Example 2 A catalyst was prepared, polymerized and post-treated in the same manner as in Example 1 except that 285 mg of triethylaluminum added during polymerization was changed to 57 mg to obtain 15.9 g of a polymer. The results are shown in Table-3. Example 3 In Example 1, ethylene-1,2-bis {4-
Instead of (2,7-dimethyl-indenyl) {zirconium dichloride, ethylene-1,2-bis} 4- (7-
Methyl-indenyl) @zirconium dichloride
Catalyst preparation, polymerization and post-treatment were carried out in the same manner except that 4 mg was used to obtain 11.5 g of a polymer. The results are shown in Table-3.

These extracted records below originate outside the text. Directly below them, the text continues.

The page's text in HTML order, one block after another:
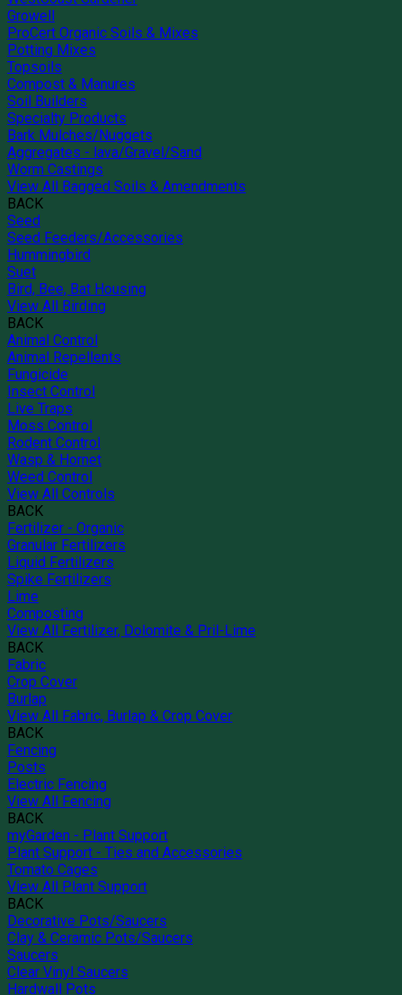
Growell
ProCert Organic Soils & Mixes
Potting Mixes
Topsoils
Compost & Manures
Soil Builders
Specialty Products
Bark Mulches/Nuggets
Aggregates - lava/Gravel/Sand
Worm Castings
View All Bagged Soils & Amendments
BACK
Seed
Seed Feeders/Accessories
Hummingbird
Suet
Bird, Bee, Bat Housing
View All Birding
BACK
Animal Control
Animal Repellents
Fungicide
Insect Control
Live Traps
Moss Control
Rodent Control
Wasp & Hornet
Weed Control
View All Controls
BACK
Fertilizer - Organic
Granular Fertilizers
Liquid Fertilizers
Spike Fertilizers
Lime
Composting
View All Fertilizer, Dolomite & Pril-Lime
BACK
Fabric
Crop Cover
Burlap
View All Fabric, Burlap & Crop Cover
BACK
Fencing
Posts
Electric Fencing
View All Fencing
BACK
myGarden - Plant Support
Plant Support - Ties and Accessories
Tomato Cages
View All Plant Support
BACK
Decorative Pots/Saucers
Clay & Ceramic Pots/Saucers
Saucers
Clear Vinyl Saucers
Hardwall Pots
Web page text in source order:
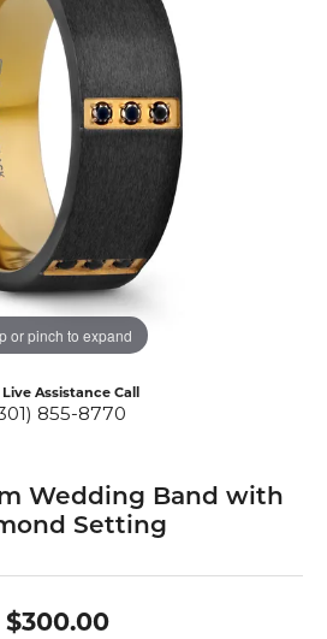
or pinch to expand
Assistance Call
855-8770
Wedding Band with
Setting
$300.00
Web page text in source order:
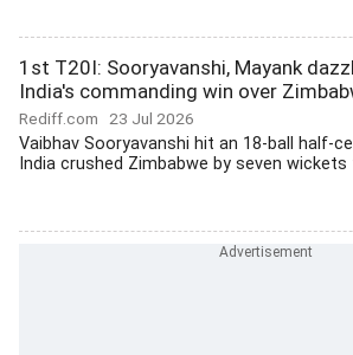
1st T20I: Sooryavanshi, Mayank
India's commanding win over
Rediff.com 23 Jul 2026
Vaibhav Sooryavanshi hit an 18-ball half-
India crushed Zimbabwe by seven wickets
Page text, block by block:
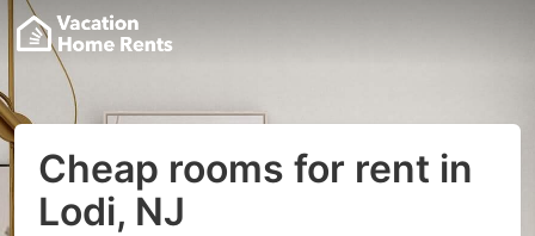
Cheap rooms for rent in
Lodi, NJ
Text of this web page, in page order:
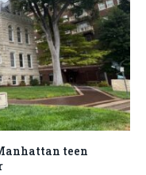
teen
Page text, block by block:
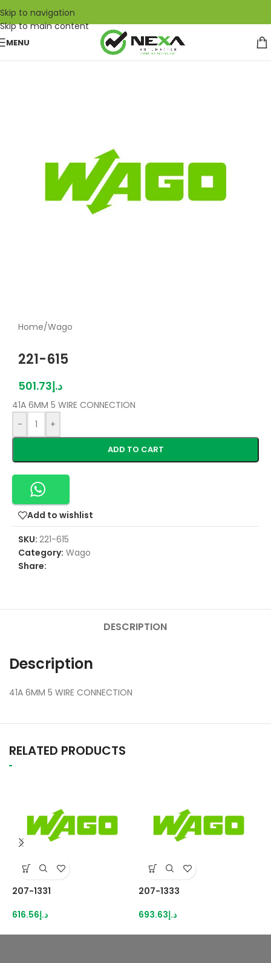
Skip to navigation
Skip to main content
MENU
Home/Wago
221-615
د.إ501.73
41A 6MM 5 WIRE CONNECTION
-
+
ADD TO CART
Add to wishlist
SKU: 221-615
Category: Wago
Share:
DESCRIPTION
Description
41A 6MM 5 WIRE CONNECTION
RELATED PRODUCTS
207-1331
د.إ616.56
207-1333
د.إ693.63
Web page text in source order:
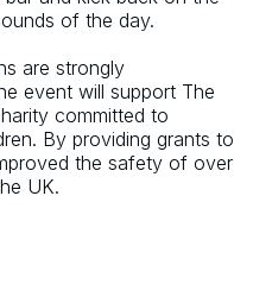
of the day.
are strongly
event will support The
committed to
By providing grants to
the safety of over
UK.
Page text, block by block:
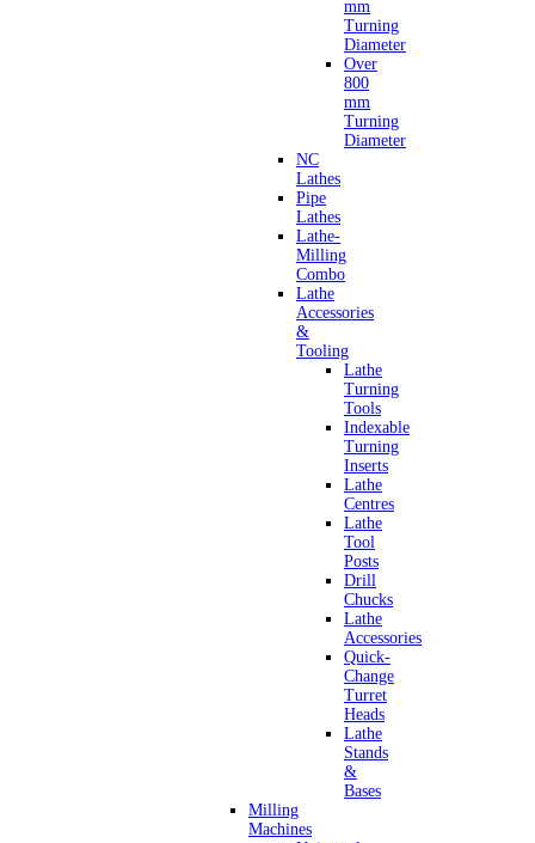
mm
Turning
Diameter
Over
800
mm
Turning
Diameter
NC
Lathes
Pipe
Lathes
Lathe-
Milling
Combo
Lathe
Accessories
&
Tooling
Lathe
Turning
Tools
Indexable
Turning
Inserts
Lathe
Centres
Lathe
Tool
Posts
Drill
Chucks
Lathe
Accessories
Quick-
Change
Turret
Heads
Lathe
Stands
&
Bases
Milling
Machines
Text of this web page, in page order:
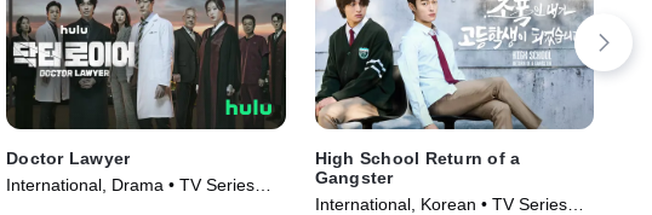
Doctor Lawyer
International, Drama • TV Series
High School Return of a
Gangster
International, Korean • TV Series
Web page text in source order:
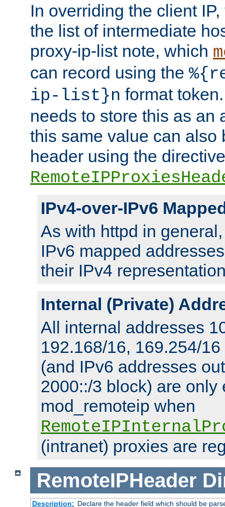
In overriding the client
the list of intermediate
proxy-ip-list note, which
can record using the
ip-list}n format
needs to store this as an
this same value can also
header using the directive
IPv4-over-IPv6
As with httpd in
IPv6 mapped
their IPv4
Internal (Private)
All internal addresses
192.168/16, 169.254/
(and IPv6 addresses
2000::/3 block) are only
mod_remoteip when
(intranet) proxies are
RemoteIPHeader
Description: Declare the header field which should be
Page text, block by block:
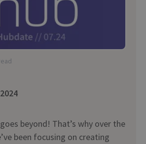
beyond! That’s why over the
been focusing on creating
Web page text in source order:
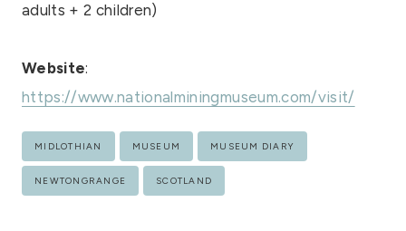
adults + 2 children)
Website:
https://www.nationalminingmuseum.com/visit/
Post
Tags:
MIDLOTHIAN MUSEUM MUSEUM DIARY
NEWTONGRANGE SCOTLAND
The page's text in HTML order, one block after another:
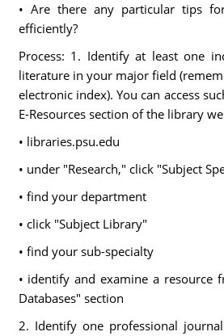
• Are there any particular tips
efficiently?
Process: 1. Identify at least one
literature in your major field
electronic index). You can access
E-Resources section of the library
• libraries.psu.edu
• under "Research," click "Subject
• find your department
• click "Subject Library"
• find your sub-specialty
• identify and examine a resource
Databases" section
2. Identify one professional
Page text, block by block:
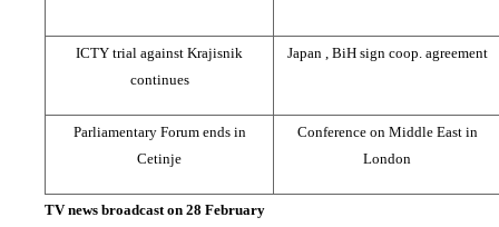
ICTY trial against Krajisnik
continues
Japan , BiH sign coop. agreement
Parliamentary Forum ends in
Cetinje
Conference on Middle Eastin
London
TV news broadcast on 28 February
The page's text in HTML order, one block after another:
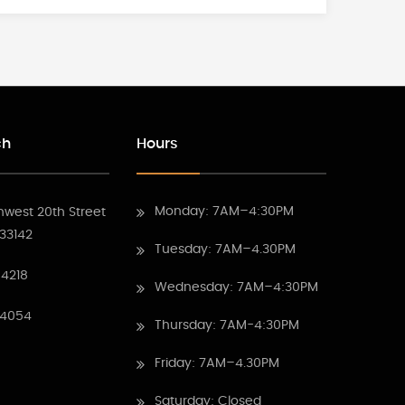
20th Street
Hours
Monday: 7AM–4:30PM
Tuesday: 7AM–4.30PM
Wednesday: 7AM–4:30PM
Thursday: 7AM-4:30PM
Friday: 7AM–4.30PM
Saturday: Closed
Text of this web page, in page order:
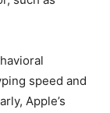
speed and
Apple’s
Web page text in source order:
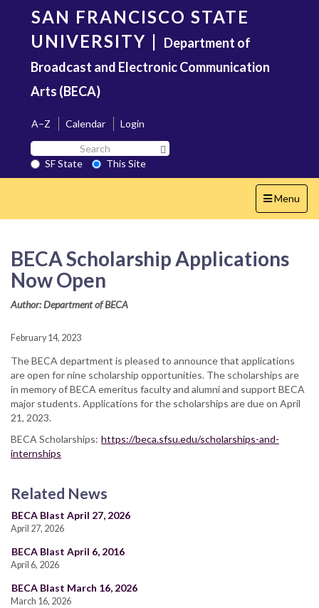
content
SAN FRANCISCO STATE
UNIVERSITY | Department of
Broadcast and Electronic Communication
Arts (BECA)
A–Z Calendar
Login
Search
SF
State
SF State
This Site
Toggle
navigation
Menu
BECA Scholarship Applications
Now Open
Author: Department of BECA
February 14, 2023
The BECA department is pleased to announce that applications
are open for nine scholarship opportunities. The scholarships are
in memory of BECA emeritus faculty and alumni and support BECA
major students. Applications for the scholarships are due on April
21, 2023.
BECA Scholarships: https://beca.sfsu.edu/scholarships-and-
internships
Related News
BECA Blast April 27, 2026
April 27, 2026
BECA Blast April 6, 2016
April 6, 2026
BECA Blast March 16, 2026
March 16, 2026
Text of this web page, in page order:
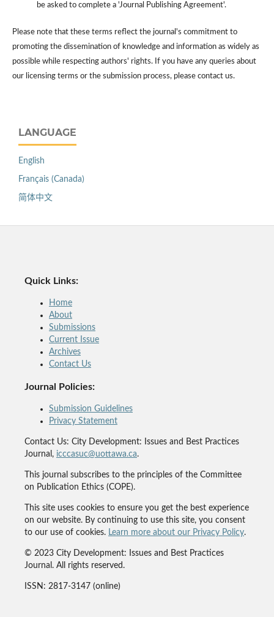
be asked to complete a 'Journal Publishing Agreement'.
Please note that these terms reflect the journal's commitment to
promoting the dissemination of knowledge and information as widely as
possible while respecting authors' rights. If you have any queries about
our licensing terms or the submission process, please contact us.
LANGUAGE
English
Français (Canada)
简体中文
Quick Links:
Home
About
Submissions
Current Issue
Archives
Contact Us
Journal Policies:
Submission Guidelines
Privacy Statement
Contact Us: City Development: Issues and Best Practices
Journal, icccasuc@uottawa.ca.
This journal subscribes to the principles of the Committee
on Publication Ethics (COPE).
This site uses cookies to ensure you get the best experience
on our website. By continuing to use this site, you consent
to our use of cookies. Learn more about our Privacy Policy.
© 2023 City Development: Issues and Best Practices
Journal. All rights reserved.
ISSN: 2817-3147 (online)
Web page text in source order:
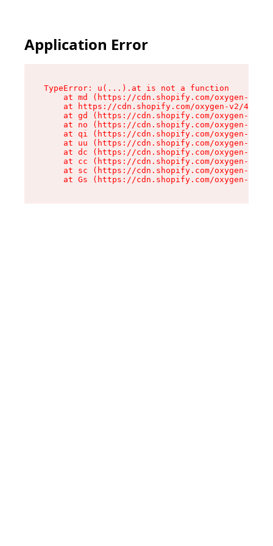
Application Error
TypeError: u(...).at is not a function
at md (https://cdn.shopify.com/oxygen-v2/
at https://cdn.shopify.com/oxygen-v2/
at gd (https://cdn.shopify.com/oxygen-v2/
at no (https://cdn.shopify.com/oxygen-v2/
at qi (https://cdn.shopify.com/oxygen-v2/
at uu (https://cdn.shopify.com/oxygen-v2/
at dc (https://cdn.shopify.com/oxygen-v2/
at cc (https://cdn.shopify.com/oxygen-v2/
at sc (https://cdn.shopify.com/oxygen-v2/
at Gs (https://cdn.shopify.com/oxygen-v2/
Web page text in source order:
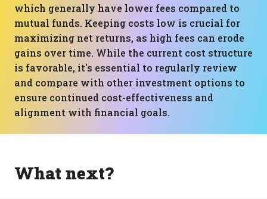
which generally have lower fees compared to
mutual funds. Keeping costs low is crucial for
maximizing net returns, as high fees can erode
gains over time. While the current cost structure
is favorable, it's essential to regularly review
and compare with other investment options to
ensure continued cost-effectiveness and
alignment with financial goals.
What next?
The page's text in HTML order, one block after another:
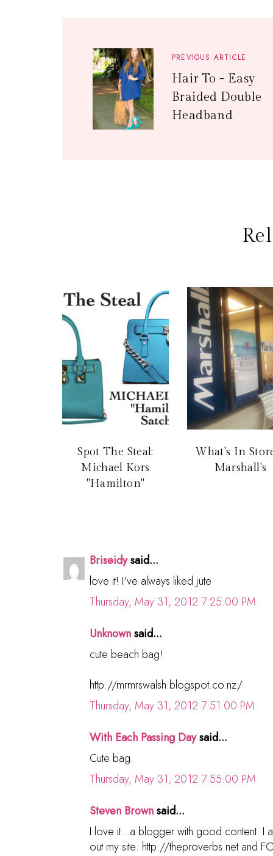
PREVIOUS ARTICLE
Hair To - Easy
Braided Double
Headband
Spot The Steal:
Michael Kors
"Hamilton"
What's In
Marshall's
Briseidysaid...
love it! I've always liked jute
Thursday, May 31, 2012 7:25:00 PM
Unknownsaid...
cute beach bag!
http://mrmrswalsh.blogspot.co.nz/
Thursday, May 31, 2012 7:51:00 PM
With Each Passing Daysaid...
Cute bag.
Thursday, May 31, 2012 7:55:00 PM
Steven Brownsaid...
I love it...a blogger with good content. I
out my site: http://theproverbs.net and
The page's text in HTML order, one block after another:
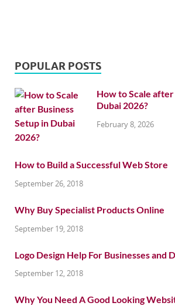
POPULAR POSTS
How to Scale
Dubai 2026?
February 8, 2026
How to Build a Successful Web Store
September 26, 2018
Why Buy Specialist Products Online
September 19, 2018
Logo Design Help For Businesses and
September 12, 2018
Why You Need A Good Looking
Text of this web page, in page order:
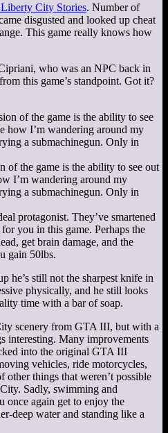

Example 4 A catalyst was prepared, polymerized and post-treated in the same manner as in Example 3, except that 285 mg of triethylaluminum added during the polymerization was changed to 57 mg to obtain 10.2 g of a polymer. The results are shown in Table-3. Comparative Example 1 In Example 1, ethylene-1,2-bis {4-
(2,7-dimethyl-indenyl)} Catalyst preparation, polymerization and post-treatment were carried out in the same manner except that 64.7 mg of bis (n-butylcyclopentadienyl) zirconium dichloride was used in place of zirconium dichloride. 7 g were obtained. The results are shown in Table-3.

[0056]

[Table 15]

[Brief description of the drawings]

FIG. 1 is a flowchart for helping the understanding of the present invention.

Claims (4)

[Claims] 1. An α-olefin polymerization catalyst component obtained by combining the following components [A] and [B]. [A] A single or mixture of a transition metal compound represented by the following formula [1a] or [1b]. Embedded image (In the formulas [1a] and [1b], M is titanium, zirconium, hafnium, and R is each independently
Halogen, a silicon-containing group, a hydrocarbon group having 1 to 20 carbon atoms or a halogen-containing hydrocarbon group, an alkoxy group, an aryloxy group, or an amino group (provided that R is present on the same indenyl or hydroindenyl group in plural numbers) In these cases, they may be mutually bonded at the ω-terminal to form a ring together with a part of the indenyl or hydroindenyl group), a is an integer of 0 or more and 3 or less, and b is X is an integer of 0 to 7, Q is a divalent hydrocarbon group having 1 to 30 carbon atoms or a hydrocarbon group containing silicon or germanium, and X and Y are each independently
It represents a halogen atom, a hydrogen atom, a hydrocarbon group having 1 to 20 carbon atoms, an alkoxy group, an aryloxy group, an amide group, or a trifluoromethanesulfonic acid group. [B] Ion-exchangeable layered silicate. 2. In the presence of an α-olefin polymerization catalyst component according to claim 1 and an organoaluminum compound,
[B] An α-olefin polymerization catalyst component obtained by prepolymerizing 0.01 to 1000 g of olefin per 1 g of component. 3. An α-olefin polymerization catalyst comprising a combination of the α-olefin polymerization catalyst component according to claim 1 or 2 and the following component [C]. [C] An organoaluminum compound represented by the following formula [2]. Embedded image R ¹ _c AlX ¹³ _-c [2] (In the formula [2], R ¹ is a hydrocarbon group having 1 to 20 carbon atoms, and X ¹ is a halogen atom, a hydrogen atom, an alkoxy group, or an amide group. And c is a number satisfying 0 <c ≦ 3). 4. A method for producing an α-olefin polymer, comprising polymerizing an α-olefin in the presence of the catalyst according to claim 3.